[Extracted data entries]
..............................

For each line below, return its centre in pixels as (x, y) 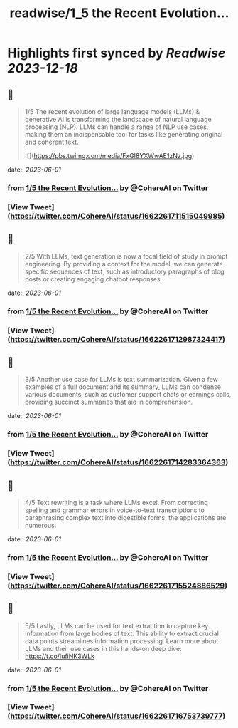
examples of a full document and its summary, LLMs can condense (123, 387)
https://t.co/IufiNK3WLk (59, 656)
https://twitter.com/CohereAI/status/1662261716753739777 (117, 716)
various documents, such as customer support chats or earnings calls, (128, 395)
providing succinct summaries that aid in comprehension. (109, 402)
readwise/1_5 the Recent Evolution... (119, 13)
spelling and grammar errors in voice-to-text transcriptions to (114, 510)
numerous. (40, 525)

..............................

Each line in the records that carries "https" must be copied out.

# FINISHED TASK
https://t.co/IufiNK3WLk (59, 656)
https://twitter.com/CohereAI/status/1662261716753739777 (117, 716)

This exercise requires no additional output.